Cece431 wrote:The reason why I'm NOT discussing in full detail our relationship, or my side of things and so on, is due to the fact that we are in couples therapy...
We've been getting information drip-by-drip here. For instance, I hadn't seen mention of couples therapy when I wrote my last post. You know your issues, you've been in therapy four years for that, and now -- because you two split up last November -- he's joined you in couples therapy. That therapist (and I hope it isn't the same one you've been seeing all along?) sees and hears you both. Why would you come here asking "Bf with horrible anger pls help!"
You keep saying it's because you want to understand anger. Anger arises when someone's boundaries have been crossed. If it can't be dealt with at the time, ie. when it's a small child reacting internally to parental abuse, it gets stuck and goes on playing out. Either for life, or until the person wakes up and does something about it.
Men are typically reluctant to have therapy. Most of them will agree to it only because something they want is at risk, eg. your bf's relationship with you. Attending therapy will placate you and make you think he's doing something about it. He isn't.

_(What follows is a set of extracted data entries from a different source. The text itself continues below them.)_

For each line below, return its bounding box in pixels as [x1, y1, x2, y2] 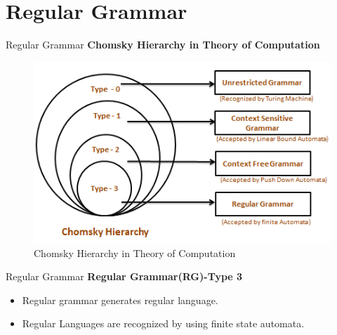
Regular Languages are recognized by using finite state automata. [22, 316, 305, 331]
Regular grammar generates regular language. [22, 292, 218, 307]
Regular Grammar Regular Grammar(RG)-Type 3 [6, 269, 243, 284]
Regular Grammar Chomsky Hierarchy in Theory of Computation [6, 37, 320, 52]
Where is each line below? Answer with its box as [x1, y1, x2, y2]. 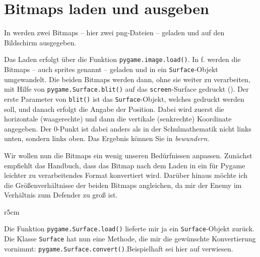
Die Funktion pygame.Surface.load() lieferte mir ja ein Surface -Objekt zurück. [4, 223, 254, 234]
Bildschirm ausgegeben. [4, 37, 77, 47]
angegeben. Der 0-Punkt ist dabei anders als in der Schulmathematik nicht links [4, 123, 251, 134]
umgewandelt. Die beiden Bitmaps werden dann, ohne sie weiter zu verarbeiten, [4, 74, 250, 84]
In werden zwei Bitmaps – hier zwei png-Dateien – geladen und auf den [4, 27, 225, 38]
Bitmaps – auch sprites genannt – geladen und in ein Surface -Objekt [4, 63, 218, 74]
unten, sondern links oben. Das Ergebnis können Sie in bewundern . [4, 133, 210, 144]
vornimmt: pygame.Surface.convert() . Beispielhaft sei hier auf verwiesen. [4, 243, 233, 253]
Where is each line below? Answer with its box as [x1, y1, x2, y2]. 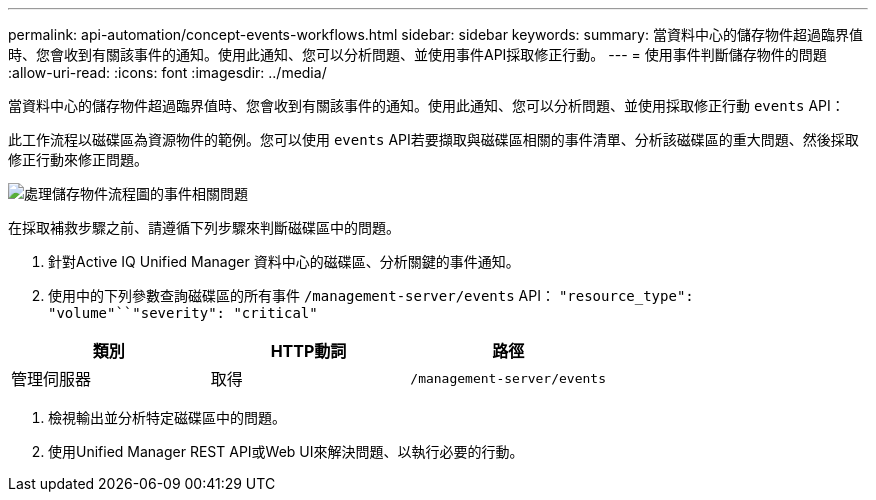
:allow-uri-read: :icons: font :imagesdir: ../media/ [8, 64, 327, 81]
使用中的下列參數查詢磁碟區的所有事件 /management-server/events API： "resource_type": [48, 287, 694, 304]
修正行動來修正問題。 [8, 151, 148, 168]
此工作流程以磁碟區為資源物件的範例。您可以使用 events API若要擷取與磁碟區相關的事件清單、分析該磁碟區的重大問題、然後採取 [8, 131, 859, 148]
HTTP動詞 [270, 341, 347, 361]
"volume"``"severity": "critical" [48, 305, 318, 321]
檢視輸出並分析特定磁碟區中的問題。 [48, 409, 286, 426]
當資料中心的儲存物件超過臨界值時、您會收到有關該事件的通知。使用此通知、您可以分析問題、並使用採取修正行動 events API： [8, 97, 845, 114]
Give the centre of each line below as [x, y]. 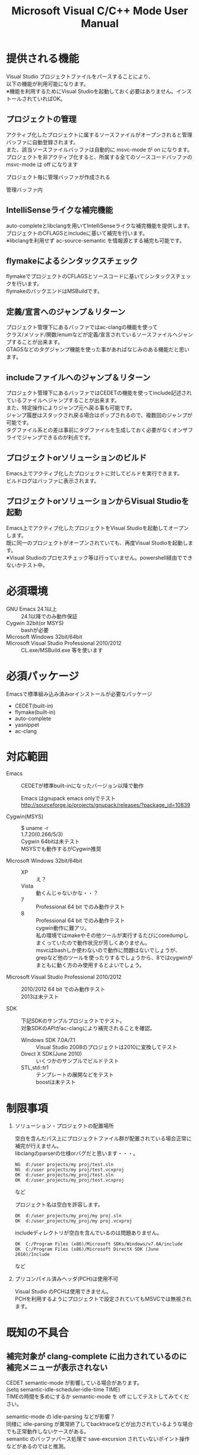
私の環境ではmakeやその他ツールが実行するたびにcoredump [110, 935]
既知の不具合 [38, 1333]
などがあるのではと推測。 [37, 1446]
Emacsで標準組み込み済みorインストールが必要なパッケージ [79, 694]
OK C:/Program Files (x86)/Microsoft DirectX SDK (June [87, 1249]
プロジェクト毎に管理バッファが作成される [58, 177]
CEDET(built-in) [34, 706]
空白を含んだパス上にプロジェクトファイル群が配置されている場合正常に [103, 1138]
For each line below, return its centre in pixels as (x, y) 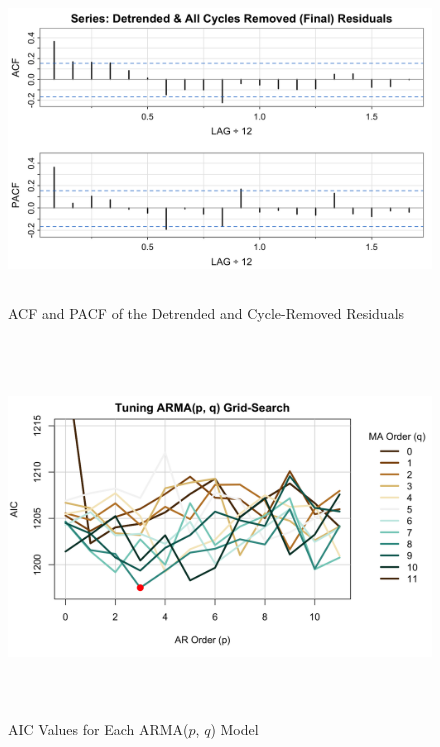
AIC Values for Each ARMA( (98, 728)
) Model (234, 728)
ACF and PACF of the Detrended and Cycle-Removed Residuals (206, 312)
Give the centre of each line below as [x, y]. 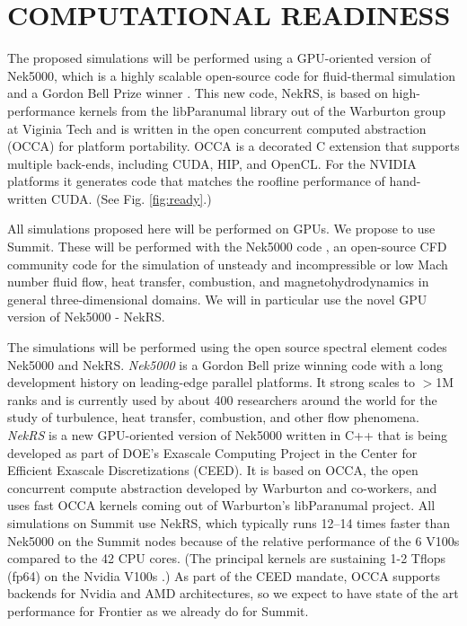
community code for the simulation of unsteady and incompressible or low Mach [228, 264]
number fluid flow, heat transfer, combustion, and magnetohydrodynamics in [218, 282]
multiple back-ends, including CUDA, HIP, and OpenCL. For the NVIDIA [212, 163]
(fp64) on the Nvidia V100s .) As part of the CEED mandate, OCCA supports [224, 575]
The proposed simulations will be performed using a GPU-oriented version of [219, 58]
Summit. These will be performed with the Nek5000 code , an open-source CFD [227, 247]
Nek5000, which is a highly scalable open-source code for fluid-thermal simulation [231, 75]
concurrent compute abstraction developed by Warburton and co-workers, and [222, 487]
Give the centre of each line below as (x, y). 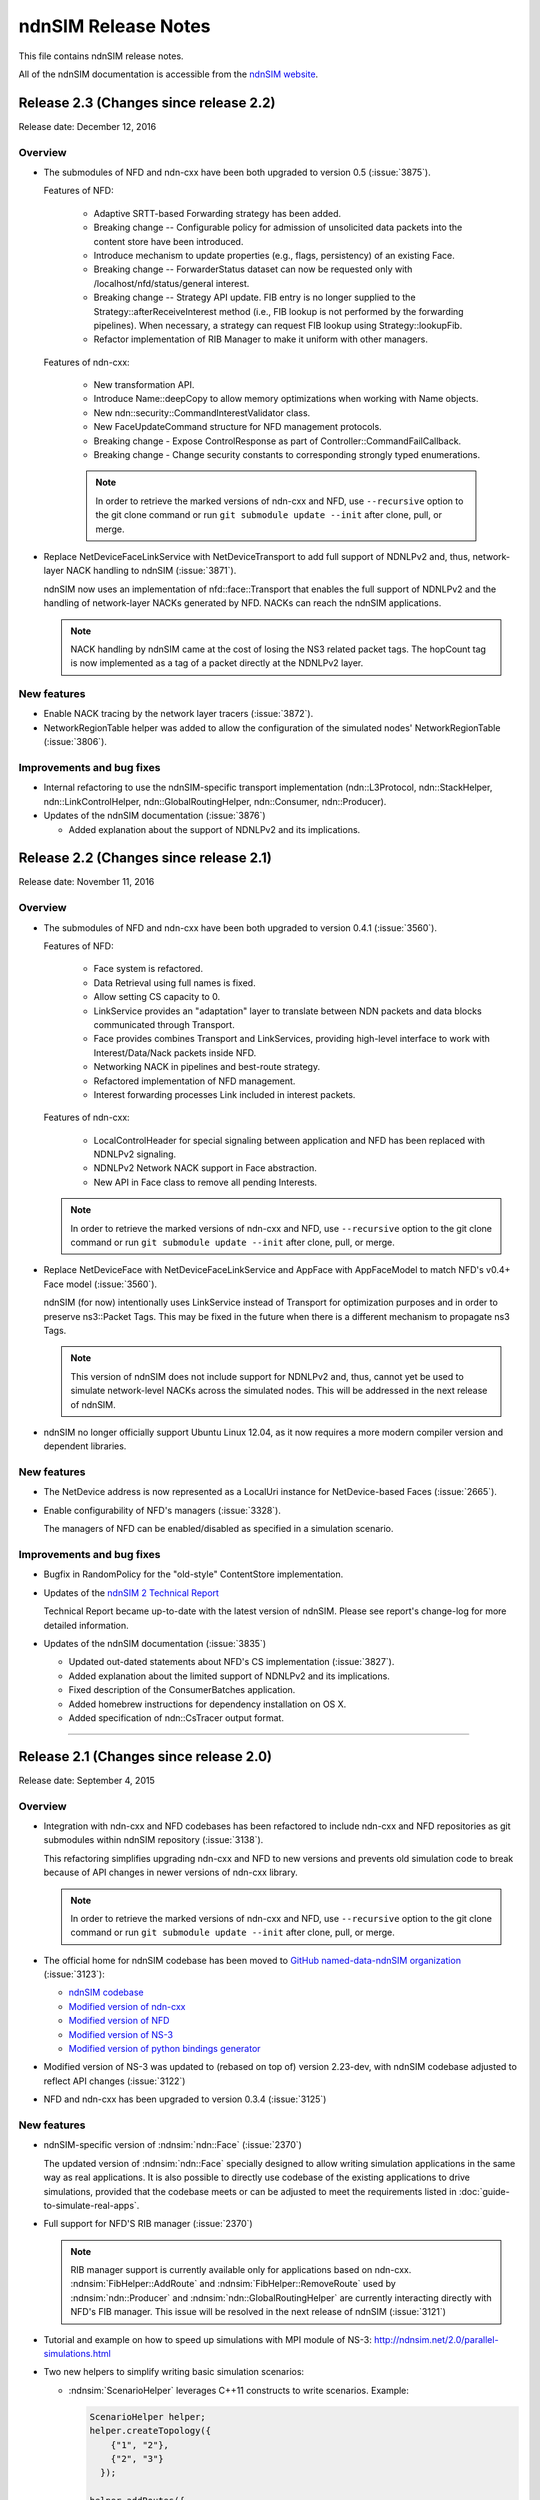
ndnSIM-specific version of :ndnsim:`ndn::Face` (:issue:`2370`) (172, 2145)
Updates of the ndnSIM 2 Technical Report (131, 1592)
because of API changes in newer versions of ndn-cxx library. (171, 1872)
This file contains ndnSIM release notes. (101, 56)
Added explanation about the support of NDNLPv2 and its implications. (214, 829)
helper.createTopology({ (150, 2431)
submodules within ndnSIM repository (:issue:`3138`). (153, 1840)
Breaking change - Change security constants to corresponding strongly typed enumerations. (286, 455)
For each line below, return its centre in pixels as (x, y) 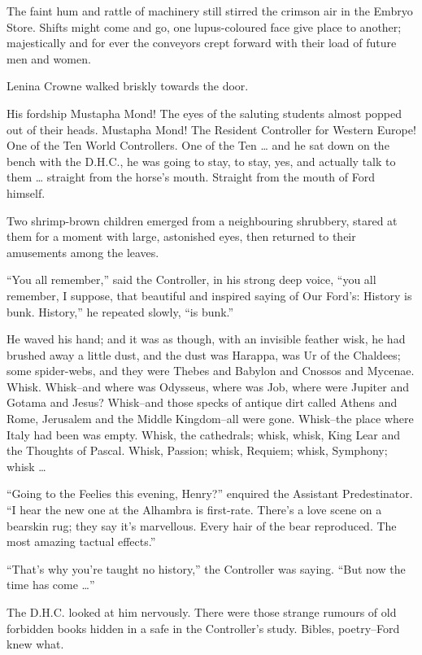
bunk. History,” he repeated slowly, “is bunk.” (120, 311)
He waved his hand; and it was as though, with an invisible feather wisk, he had (206, 339)
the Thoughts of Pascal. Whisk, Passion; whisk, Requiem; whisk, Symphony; (197, 450)
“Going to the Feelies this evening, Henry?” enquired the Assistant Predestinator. (210, 493)
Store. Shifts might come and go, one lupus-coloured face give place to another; (204, 26)
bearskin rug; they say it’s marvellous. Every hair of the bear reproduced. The (202, 525)
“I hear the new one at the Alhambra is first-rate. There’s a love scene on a (194, 510)
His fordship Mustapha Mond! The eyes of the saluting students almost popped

You are. He can now expect that
you will go on dealing with
his anger indefinitely.
I've written to you in general terms about anger, which you've said is all you want here. I had no intention that you would consider yourself the person to fix it.
I do see someone regularly for 4 years. With all due respect, do you sincerely believe that I haven't discussed any of this with my phycologist?
I think it highly likely you spend most of your sessions talking about Him. The psychologist will deal with whatever material you give her.
A pro-active one (such as I am) would listen to
some information about him, but would keep drawing you back to your own stuff. A lazy therapist will just listen and make sympathetic noises as you go on about your boyfriend's regular explosions. The idea of the latter is that eventually you run out of puff and realise how foolish you sound for putting up with this. Either will get you where you want to go, provided you stick with it, but there's the express route and there's all-around-the-houses. Most clients, especially those who don't have a fortune to spend, want to deal with their own stuff as fast as they can.
Point is, when you've dealt with your stuff you feel much better about yourself and won't want the bother of a partner who hasn't deal with his. Your choice of someone acting-out shows where you've got stuck, and it appears from what you say that your therapist is happy to let you flounder. She's worked out that you'd rather talk about Him than about you, and that if she insists on bringing therapy back to you, you'll probably leave and take your business somewhere else.
So for the subject of my past trauma and enabling his issues blah blah blah, is not at all why I came here.
No. Your first post said:
do you have any suggestions when he blows up on me? For example, I've noticed if he's actually wrong, he gets more angry at me, if he feels like he embarrassed himself, he gets angry at me. If I catch him in a lie, he twist and gets angry at me. What I don't know how to deal with is when he does blow, he holds on to his anger for so long. He will leave me, say he does not love me at all and a week later come back saying I'm the love of his life
... so you apparently wanted a script that would stop him blowing up, or, failing that, one that would stop him walking away from you, and staying away. You wanted to know whether he actually loved you, because on a good day he did and on a bad day he didn't.
This is a re-enactment of what went on for you as a little girl. One or both parents were angry, blew up at you, withdrew their love from you... and you
still think there's something you can say or do to stop angry people 'leaving'. After four years in therapy for attachment trauma (with a round-the-houses psychologist), two things:
1) You haven't done anything about the original trauma
2) You think you're now qualified to fix someone who has the same problem:
I spoke to my bf calmly today about his anger, where you made one helpful comment about where you would start. He opened up to me for the first time. We spoke about his brother and father, how it was like growing up it was interesting to learn things he hasn't shared with me in the past...
Maybe that was the script you needed? If it stops him blowing up and telling you he doesn't love you, so much the better.
Self-esteem doesn't sop up the anger and blame for everything
someone else is feeling. The time for that was in childhood, when you had no choice. So I'll ask you now, as Richard did on page one:
What about your issues? Would it not be better to learn about anger by looking at you and why you choose to be in a relationship where the man lies, becomes angry and threatens to leave you?